[Start of Attachment]

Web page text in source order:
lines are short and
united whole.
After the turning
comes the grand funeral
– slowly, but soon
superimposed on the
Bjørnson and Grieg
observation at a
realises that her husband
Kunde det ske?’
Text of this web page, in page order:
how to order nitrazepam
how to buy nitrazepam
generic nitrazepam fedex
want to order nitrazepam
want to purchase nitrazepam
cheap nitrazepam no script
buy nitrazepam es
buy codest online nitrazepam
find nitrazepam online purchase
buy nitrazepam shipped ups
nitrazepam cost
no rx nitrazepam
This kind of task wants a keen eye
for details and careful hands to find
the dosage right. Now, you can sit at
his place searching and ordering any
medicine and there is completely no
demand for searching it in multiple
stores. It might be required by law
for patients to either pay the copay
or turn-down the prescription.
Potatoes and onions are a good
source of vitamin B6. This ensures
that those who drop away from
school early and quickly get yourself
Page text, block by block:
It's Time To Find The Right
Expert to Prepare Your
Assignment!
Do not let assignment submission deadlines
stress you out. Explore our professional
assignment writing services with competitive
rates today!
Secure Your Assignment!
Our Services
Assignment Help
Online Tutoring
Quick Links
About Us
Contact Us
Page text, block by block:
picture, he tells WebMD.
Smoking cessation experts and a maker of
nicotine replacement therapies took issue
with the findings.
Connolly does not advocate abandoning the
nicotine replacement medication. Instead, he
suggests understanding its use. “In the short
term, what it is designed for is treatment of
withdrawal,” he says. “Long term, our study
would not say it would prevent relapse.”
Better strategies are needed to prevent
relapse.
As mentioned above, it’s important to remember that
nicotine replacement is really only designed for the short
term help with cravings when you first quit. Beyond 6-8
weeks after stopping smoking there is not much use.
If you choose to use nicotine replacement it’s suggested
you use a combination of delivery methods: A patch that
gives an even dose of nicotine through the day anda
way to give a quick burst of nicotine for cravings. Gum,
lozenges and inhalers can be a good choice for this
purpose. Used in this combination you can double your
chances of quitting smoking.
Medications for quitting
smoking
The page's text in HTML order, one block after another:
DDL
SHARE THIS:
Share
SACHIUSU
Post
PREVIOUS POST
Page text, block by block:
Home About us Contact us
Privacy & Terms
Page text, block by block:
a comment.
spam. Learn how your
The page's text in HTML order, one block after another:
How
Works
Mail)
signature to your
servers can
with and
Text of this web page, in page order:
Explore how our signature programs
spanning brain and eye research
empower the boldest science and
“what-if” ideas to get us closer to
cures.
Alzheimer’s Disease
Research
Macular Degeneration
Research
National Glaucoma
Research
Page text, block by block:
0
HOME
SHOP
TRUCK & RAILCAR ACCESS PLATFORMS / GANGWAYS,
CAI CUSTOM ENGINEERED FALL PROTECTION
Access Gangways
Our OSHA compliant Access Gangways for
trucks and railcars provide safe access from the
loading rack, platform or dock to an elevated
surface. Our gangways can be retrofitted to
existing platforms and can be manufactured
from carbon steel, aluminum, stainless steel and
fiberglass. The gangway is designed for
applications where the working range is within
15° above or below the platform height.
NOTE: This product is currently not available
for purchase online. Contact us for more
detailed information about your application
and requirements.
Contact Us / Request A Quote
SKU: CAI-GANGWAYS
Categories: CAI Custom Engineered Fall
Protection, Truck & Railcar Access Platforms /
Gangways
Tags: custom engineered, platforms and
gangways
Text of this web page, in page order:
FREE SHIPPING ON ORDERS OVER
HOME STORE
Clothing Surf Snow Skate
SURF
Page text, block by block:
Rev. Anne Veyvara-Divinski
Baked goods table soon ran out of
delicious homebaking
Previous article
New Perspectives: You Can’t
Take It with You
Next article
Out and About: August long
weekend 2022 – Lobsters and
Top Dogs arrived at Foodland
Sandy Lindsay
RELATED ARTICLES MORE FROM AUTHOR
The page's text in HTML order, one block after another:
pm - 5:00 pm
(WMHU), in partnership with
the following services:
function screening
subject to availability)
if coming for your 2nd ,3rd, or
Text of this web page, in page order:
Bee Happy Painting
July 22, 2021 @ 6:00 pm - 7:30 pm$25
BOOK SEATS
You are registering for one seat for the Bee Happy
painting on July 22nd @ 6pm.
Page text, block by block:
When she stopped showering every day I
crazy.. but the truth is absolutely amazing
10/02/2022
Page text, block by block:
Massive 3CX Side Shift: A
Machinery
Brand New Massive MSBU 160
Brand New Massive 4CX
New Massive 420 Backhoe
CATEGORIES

[End of Attachment]

WHAT IS NEEDED:
Transcribe the records from their first line. Stop after the line with "how to order nitrazepam", including it.

EXERCISE SOLUTION:
Web page text in source order:
lines are short and
united whole.
After the turning
comes the grand funeral
– slowly, but soon
superimposed on the
Bjørnson and Grieg
observation at a
realises that her husband
Kunde det ske?’
Text of this web page, in page order:
how to order nitrazepam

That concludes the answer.